Quel plaisir de revenir au restaurant De Jonkman à Sainte-Croix, près de Bruges. Après avoir longé l’allée pavée qui traverse le jardin verdoyant embelli de sculptures originales aux couleurs vives, nous sommes chaleureusement accueillis par une brigade de salle souriante et conduits dans une salle vitrée jouxtant le jardin, où une grande table nappée de blanc et ornée de vases ovoïdes multicolores piqués de fleurs roses nous attend.
Premier verre de champagne debout et conversation déjà animée et amicale. Nous sommes invités à passer à table pour les mises en bouche qui seront accompagnées du même champagne généreusement re-servi (Champagne Geoffroy expression – premier cru). Le Chef sait combien ces petites bouchées donnent le ton d’un repas et il excelle en la matière, il joue avec les couleurs, les formes, les textures, les saveurs et les températures.
Le Chef vient en salle terminer la première entrée. Un tartare de bœuf Holstein d’un élevage particulier, qu’il a, pour la petite histoire, ironiquement découvert chez un ami en Espagne… Présentation impeccable : le disque de tartare au couteau est surmonté d’une croustillante tartelette emplie d’un granité éthéré au raifort. L’ensemble est cerné de pétales de radis minutieusement arrangés, et complété avec trois sauces dont un sirop de céleri rave remarquable.
On continue avec du crabe de la Mer du Nord. Émietté, il sert de support à un fagot d’asperges vertes et un bouquet d’herbes parfumées. Quatre sauces d’une grande finesse et de couleurs différentes dont un jus de crustacés se mêlent agréablement en bouche pour magnifier le crabe dans une équilibre de saveurs auquel il est difficile de résister. Le sommelier surprend certains avec un riesling de Léon Beyer (Comtes d’Eguisheim, 2018) et ravit d’autres avec un Rodenbach Vintage 2021.
La pêche du jour est du carrelet provenant du bateau de pêche Z571 du collectif NorthSeaChefs dont Filip Claeys est fondateur et inspirateur (Ce collectif s’attaque à la surpêche et tente de donner aux espèces de poissons sous-estimées ou moins connues et aux captures accidentelles, une valeur culinaire importante).
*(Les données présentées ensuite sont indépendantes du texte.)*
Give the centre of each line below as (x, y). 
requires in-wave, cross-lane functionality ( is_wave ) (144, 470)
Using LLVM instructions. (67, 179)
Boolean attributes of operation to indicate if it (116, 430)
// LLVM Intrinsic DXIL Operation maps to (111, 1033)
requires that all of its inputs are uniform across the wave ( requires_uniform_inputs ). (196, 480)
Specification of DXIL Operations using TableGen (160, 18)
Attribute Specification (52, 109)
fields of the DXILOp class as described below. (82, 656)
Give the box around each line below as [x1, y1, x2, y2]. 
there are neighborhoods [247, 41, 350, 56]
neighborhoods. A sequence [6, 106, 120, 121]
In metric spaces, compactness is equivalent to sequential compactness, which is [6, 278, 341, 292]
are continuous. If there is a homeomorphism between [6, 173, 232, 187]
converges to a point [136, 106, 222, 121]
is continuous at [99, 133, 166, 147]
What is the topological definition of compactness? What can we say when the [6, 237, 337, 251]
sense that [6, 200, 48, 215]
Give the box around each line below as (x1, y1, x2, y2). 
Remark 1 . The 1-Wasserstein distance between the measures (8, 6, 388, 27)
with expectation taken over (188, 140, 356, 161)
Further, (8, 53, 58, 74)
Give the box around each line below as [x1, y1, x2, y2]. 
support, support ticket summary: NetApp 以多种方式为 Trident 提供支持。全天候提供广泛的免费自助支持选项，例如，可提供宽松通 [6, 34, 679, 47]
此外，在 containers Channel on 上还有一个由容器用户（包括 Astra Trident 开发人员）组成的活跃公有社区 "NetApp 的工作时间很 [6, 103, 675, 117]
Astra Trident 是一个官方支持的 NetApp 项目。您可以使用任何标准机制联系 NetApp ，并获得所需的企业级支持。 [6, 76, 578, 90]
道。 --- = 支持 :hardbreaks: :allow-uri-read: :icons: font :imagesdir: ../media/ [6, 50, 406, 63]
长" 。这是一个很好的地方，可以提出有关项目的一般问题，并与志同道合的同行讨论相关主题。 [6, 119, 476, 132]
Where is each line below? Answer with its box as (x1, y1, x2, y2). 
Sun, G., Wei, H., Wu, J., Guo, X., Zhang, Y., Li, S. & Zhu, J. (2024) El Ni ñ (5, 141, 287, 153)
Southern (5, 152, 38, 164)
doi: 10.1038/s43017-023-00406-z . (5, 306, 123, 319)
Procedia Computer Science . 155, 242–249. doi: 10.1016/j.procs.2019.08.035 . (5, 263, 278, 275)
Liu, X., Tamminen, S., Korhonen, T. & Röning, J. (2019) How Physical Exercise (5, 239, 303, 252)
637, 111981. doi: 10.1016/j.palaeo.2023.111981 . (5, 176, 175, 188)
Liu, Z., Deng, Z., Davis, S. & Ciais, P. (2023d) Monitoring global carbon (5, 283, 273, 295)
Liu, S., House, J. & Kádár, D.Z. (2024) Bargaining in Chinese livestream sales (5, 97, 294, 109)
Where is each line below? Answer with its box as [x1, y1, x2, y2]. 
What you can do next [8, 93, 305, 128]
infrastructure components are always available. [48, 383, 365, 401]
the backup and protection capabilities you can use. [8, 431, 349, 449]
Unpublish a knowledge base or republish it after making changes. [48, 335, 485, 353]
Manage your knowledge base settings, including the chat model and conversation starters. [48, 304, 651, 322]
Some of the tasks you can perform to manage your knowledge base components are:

Des veines vertes et blanches entrelacées créent le motif central brillant d’une grande assiette blanche – autrement lisse et mate – sur lequel est déposé un morceau de carrelet nappé de sauce. Rapidement on découvre que le motif était une illusion et que la couleur verte est en fait une huile à la chlorophylle. La texture un peu granuleuse du carrelet absorbe bien la sauce pour le plaisir des papilles. Une asperge blanche au feu de bois, accompagne le poisson. Le contraste des goûts et des textures entre le marin et le végétal est saisissant.
Une dentelle de Bruges, coiffant une écume au genièvre, elle-même dissimulant une mirepoix de fenouil et une huile infusée d’oseille, remplace plaisamment le classique « trou normand » souvent trop alcoolisé. Le palais « remis à zéro » par cette composition rafraîchissante est prêt pour le plat principal.
Une côte d’agneau de lait des Pyrénées parfaitement manchonnée, panoufle colorée et croustillante sur l’extérieur, viande très tendre rosée à cœur, gras fondant. En accompagnement : tranche biseautée d’aubergine passée sur la braise, croustillante sur l’extérieur et crémeuse au centre ; artichaut poivrade et ail des ours. Une sauce gourmande exceptionnelle vient sublimer le plat, qu’enivre un Chambolle-Musigny généreusement offert par l’un des convives (1er Cru Les Sentier, Domaine Anne Sigaut, 2018 – magnum).
À la place du dessert à la fraise et à la rhubarbe qu’accompagnait merveilleusement un vin de Sauternes également offert (Château Guiraud, 1er Cru Classé, 2003), dont se sont régalés des voisins de table, j’ai opté pour un assortiment de fromages affinés bien tempérés.
Pour clore le repas de la même façon qu’il s’était ouvert, une collection de mignardises de belle facture est apportée : cannelés croquants/crémeux, madeleines tièdes et croustillantes, mélocakes revisités et macarons, sans oublier les cigares du Chef.
Pendant que l’on sert des digestifs offerts par l’un des convives, le Chef nous rejoint de nouveau et c’est le moment de le féliciter ainsi que sa brigade, en se promettant de ne pas attendre trop longtemps cette fois-ci avant de revenir.